Buying is typically better when: You drive high mileage (excess mileage fees add up fast on leases). You plan to keep the vehicle 5+ years — ownership is cheaper long-term. You want to build equity and recoup value by selling. You customize or modify the vehicle. You want no restrictions on use.

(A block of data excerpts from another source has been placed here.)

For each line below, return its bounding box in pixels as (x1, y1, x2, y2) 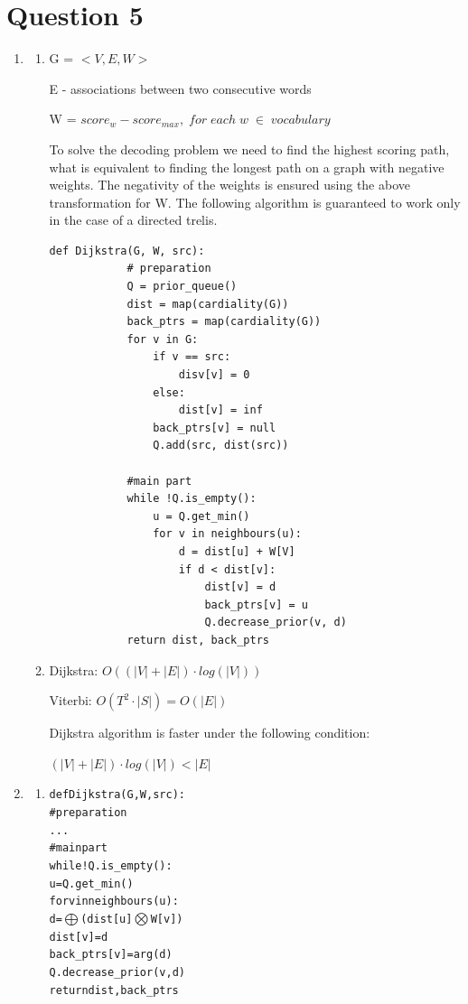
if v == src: (153, 350, 231, 364)
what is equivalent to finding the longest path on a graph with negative (49, 157, 445, 176)
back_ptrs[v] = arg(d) (49, 948, 173, 962)
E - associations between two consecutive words (49, 79, 312, 98)
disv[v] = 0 (178, 368, 250, 382)
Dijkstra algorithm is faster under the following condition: (49, 723, 370, 742)
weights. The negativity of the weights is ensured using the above (49, 175, 410, 194)
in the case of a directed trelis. (49, 210, 218, 229)

For equipment, leasing preserves capital and keeps equipment current. Buying is better for long-lived assets with low obsolescence risk. Many businesses use a mix — lease technology equipment (computers, copiers) that depreciates quickly, and buy heavy equipment that lasts decades.
Money Factor Explained
The money factor is the lease equivalent of an interest rate. It looks like a tiny decimal — typically between 0.00050 and 0.00350 — because it was originally derived by dividing APR by 2400 (24 months × 100 to convert %). To convert in either direction:
Money Factor to APR: APR = MF × 2400
Examples:
0.00050 × 2400 = 1.2% APR
0.00125 × 2400 = 3.0% APR
0.00208 × 2400 = 5.0% APR
0.00292 × 2400 = 7.0% APR
Dealers are required to disclose the money factor if asked. Always ask — and then convert it to APR to compare against a purchase loan rate. A lease with a 0.00125 MF (3% APR equivalent) may be better or worse than a 5.5% purchase loan depending on your down payment, term, and residual value.